Chain events between objects to create flexible processing pipelines:

from pyesys import event
from abc import ABC
import json

class DataProcessor(ABC):
    @event
    def on_processed(self, data: dict, metadata: dict) -> None:
        """Emitted when processing completes"""

    @on_processed.emitter
    def _emit_processed(self, data: dict, metadata: dict):
        """Internal method to emit processing event"""
        pass

class JsonParser(DataProcessor):
    def process(self, raw_data: str):
        print("Parsing JSON...")
        try:
            data = json.loads(raw_data)
            metadata = {"parser": "json", "status": "success"}
        except json.JSONDecodeError:
            data = {}
            metadata = {"parser": "json", "status": "error"}

        self._emit_processed(data, metadata)

class DataValidator(DataProcessor):
    def validate(self, data: dict, metadata: dict):
        print(f"Validating data (previous: {metadata['status']})...")

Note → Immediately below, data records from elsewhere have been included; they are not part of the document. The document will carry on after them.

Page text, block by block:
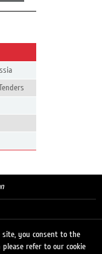
site, you consent to the
refer to our cookie
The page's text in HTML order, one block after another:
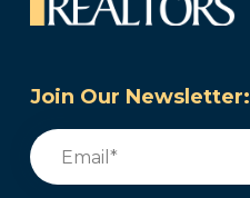
Join Our Newsletter:
Email
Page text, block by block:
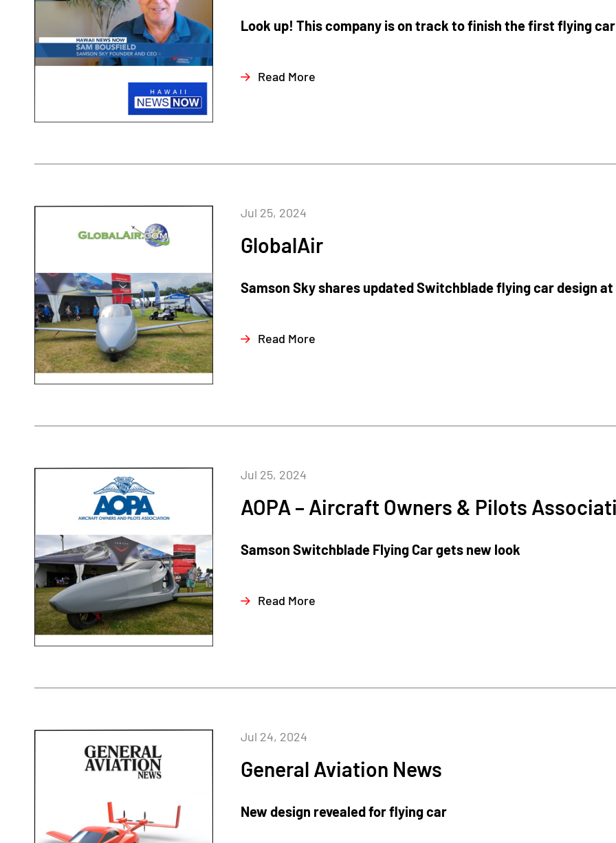
Look up! This company is on track to finish the first flying car
Read More
GlobalAir
Jul 25, 2024
Samson Sky shares updated Switchblade flying car design
Read More
AOPA – Aircraft Owners & Pilots
Jul 25, 2024
Samson Switchblade Flying Car gets new look
Read More
General Aviation News
Jul 24, 2024
New design revealed for flying car
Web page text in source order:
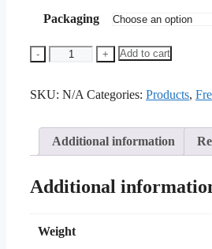
8.00 zł
through
Packaging
-
Turai
(ridged
(SHIPPING
quantity
+ Add to cart
SKU: N/A Categories: Products,
Additional information
Additional
Weight
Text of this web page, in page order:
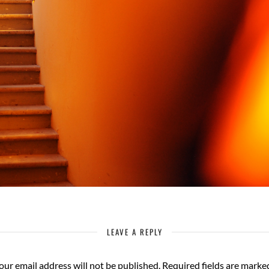
LEAVE A REPLY
email address will not be published. Required fields are
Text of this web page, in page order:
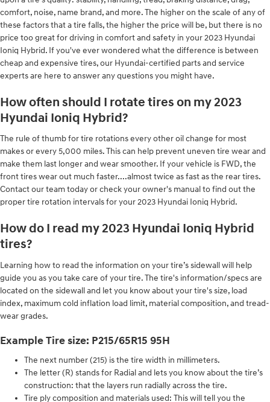
comfort, noise, name brand, and more. The higher on the scale of any of
these factors that a tire falls, the higher the price will be, but there is no
price too great for driving in comfort and safety in your 2023 Hyundai
Ioniq Hybrid. If you've ever wondered what the difference is between
cheap and expensive tires, our Hyundai-certified parts and service
experts are here to answer any questions you might have.
How often should I rotate tires on my 2023
Hyundai Ioniq Hybrid?
The rule of thumb for tire rotations every other oil change for most
makes or every 5,000 miles. This can help prevent uneven tire wear and
make them last longer and wear smoother. If your vehicle is FWD, the
front tires wear out much faster....almost twice as fast as the rear tires.
Contact our team today or check your owner's manual to find out the
proper tire rotation intervals for your 2023 Hyundai Ioniq Hybrid.
How do I read my 2023 Hyundai Ioniq Hybrid
tires?
Learning how to read the information on your tire’s sidewall will help
guide you as you take care of your tire. The tire's information/specs are
located on the sidewall and let you know about your tire's size, load
index, maximum cold inflation load limit, material composition, and tread-
wear grades.
Example Tire size: P215/65R15 95H
The next number (215) is the tire width in millimeters.
The letter (R) stands for Radial and lets you know about the tire’s
construction: that the layers run radially across the tire.
Tire ply composition and materials used: This will tell you the
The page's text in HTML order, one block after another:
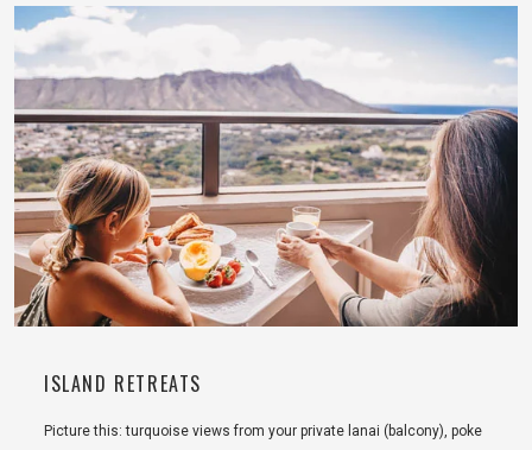
ISLAND RETREATS
Picture this: turquoise views from your private lanai (balcony), poke
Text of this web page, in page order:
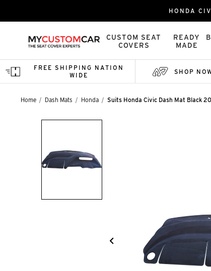
HONDA
CUSTOM SEAT
COVERS
READY
MADE
FREE SHIPPING NATION
WIDE
SHOP
Home Dash Mats Honda Suits Honda Civic Dash Mat Black
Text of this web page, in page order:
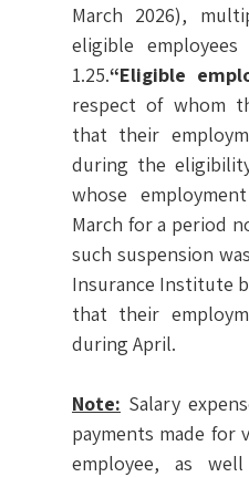
March 2026),
eligible
1.25.“Eligible
respect of whom
that their
during the
whose
March for a period
such suspension
Insurance Institute
that their
during April.
Note: Salary
payments made for
employee, as
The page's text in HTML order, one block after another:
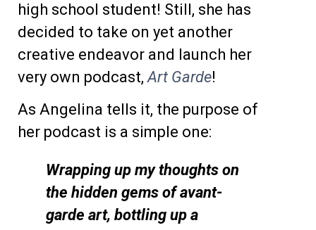
high school student! Still, she has
decided to take on yet another
creative endeavor and launch her
very own podcast,Art Garde!
As Angelina tells it, the purpose of
her podcast is a simple one:
Wrapping up my thoughts on
the hidden gems of avant-
garde art, bottling up a
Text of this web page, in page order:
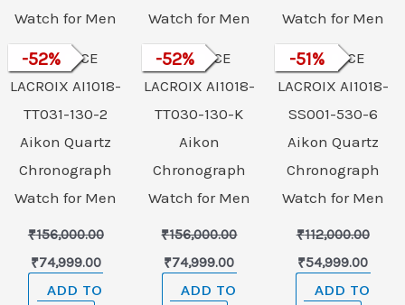
-52%
MAURICE
LACROIX AI1018-
TT031-130-2
Aikon Quartz
Chronograph
Watch for Men
₹156,000.00
₹74,999.00
ADD TO
-52%
MAURICE
LACROIX AI1018-
TT030-130-K
Aikon
Chronograph
Watch for Men
₹156,000.00
₹74,999.00
ADD TO
-51%
MAURICE
LACROIX AI1018-
SS001-530-6
Aikon Quartz
Chronograph
Watch for Men
₹112,000.00
₹54,999.00
ADD TO

        if metadata["status"] == "error":
            metadata["validator"] = "skipped"
        else:
            # Perform validation
            is_valid = "name" in data and "id" in data
            metadata["validator"] = "passed" if is_valid else "failed"

        self._emit_processed(data, metadata)

class DataStore(DataProcessor):
    def store(self, data: dict, metadata: dict):
        print(f"Storing data (validation: {metadata.get('validator', 'none')})...")

        if metadata.get("validator") == "passed":
            print(f"✓ Stored: {data}")
            metadata["storage"] = "success"
        else:
            print("✗ Storage skipped due to validation failure")
            metadata["storage"] = "skipped"

        self._emit_processed(data, metadata)

# Create pipeline
parser = JsonParser()
validator = DataValidator()
store = DataStore()

# Chain the processors
parser.on_processed += validator.validate
validator.on_processed += store.store

# Final result handler
def log_final_result(data: dict, metadata: dict):
    print(f"Pipeline complete: {metadata}")

store.on_processed += log_final_result

# Process data through the pipeline
parser.process('{"name": "Alice", "id": 123}')
print("---")
parser.process('{"invalid": json}')

This pattern enables flexible, testable processing chains where each component can be developed and tested independently.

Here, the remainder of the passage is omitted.